EXERCISE: Only the pictures are to be left out; write out the rest of the data exactly.

┌──

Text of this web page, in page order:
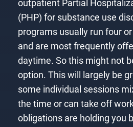
outpatient Partial
(PHP) for substance use
programs usually run four
and are most frequently
daytime. So this might not
option. This will largely be
some individual sessions
the time or can take off
obligations are holding you
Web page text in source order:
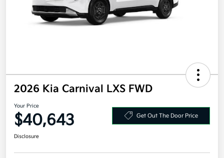
2026 Kia Carnival LXS FWD
Your Price
$40,643 Get Out The Door Price
Disclosure
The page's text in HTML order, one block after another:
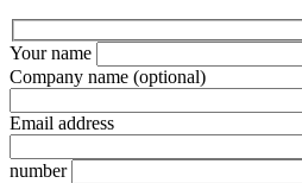
Your name
Company name (optional)
Email address
number
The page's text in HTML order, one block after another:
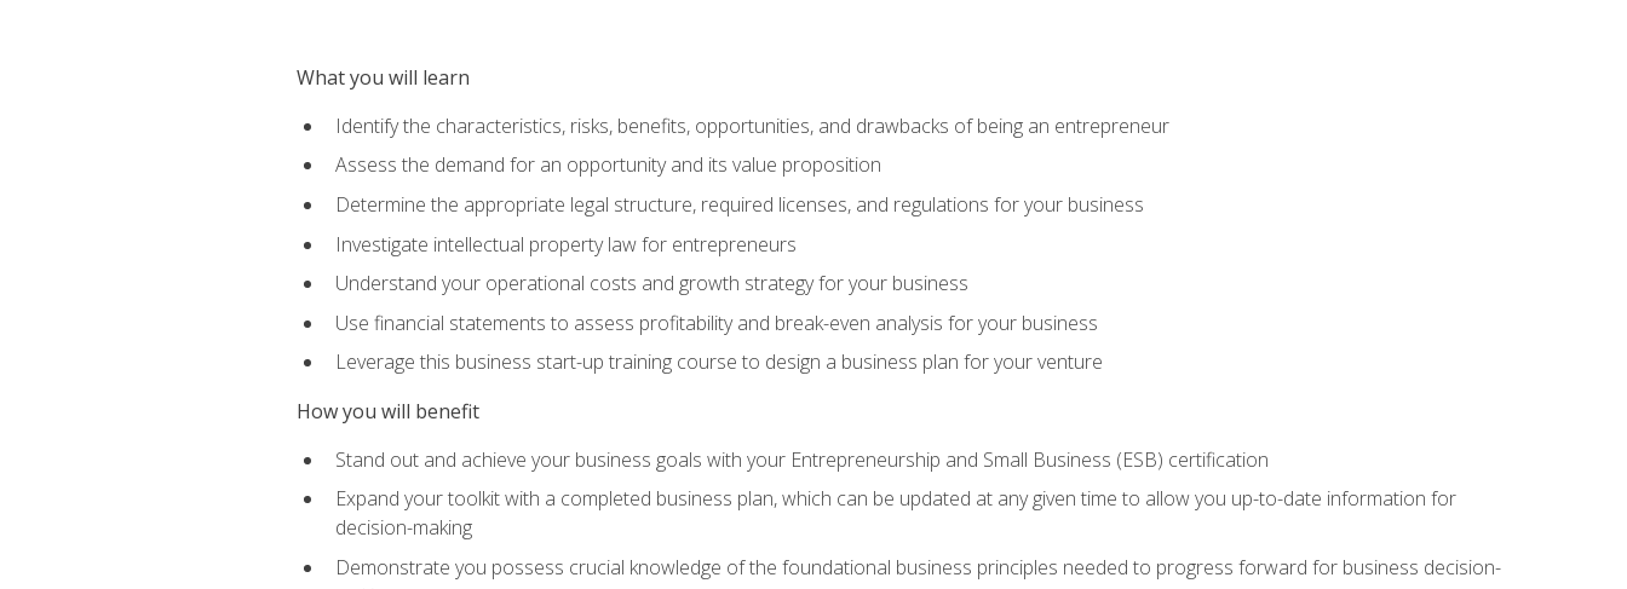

└──

ANSWER FOR THE TASK:
Text of this web page, in page order:
outpatient Partial
(PHP) for substance use
programs usually run four
and are most frequently
daytime. So this might not
option. This will largely be
some individual sessions
the time or can take off
obligations are holding you
Web page text in source order:
2026 Kia Carnival LXS FWD
Your Price
$40,643 Get Out The Door Price
Disclosure
The page's text in HTML order, one block after another:
Your name
Company name (optional)
Email address
number
The page's text in HTML order, one block after another:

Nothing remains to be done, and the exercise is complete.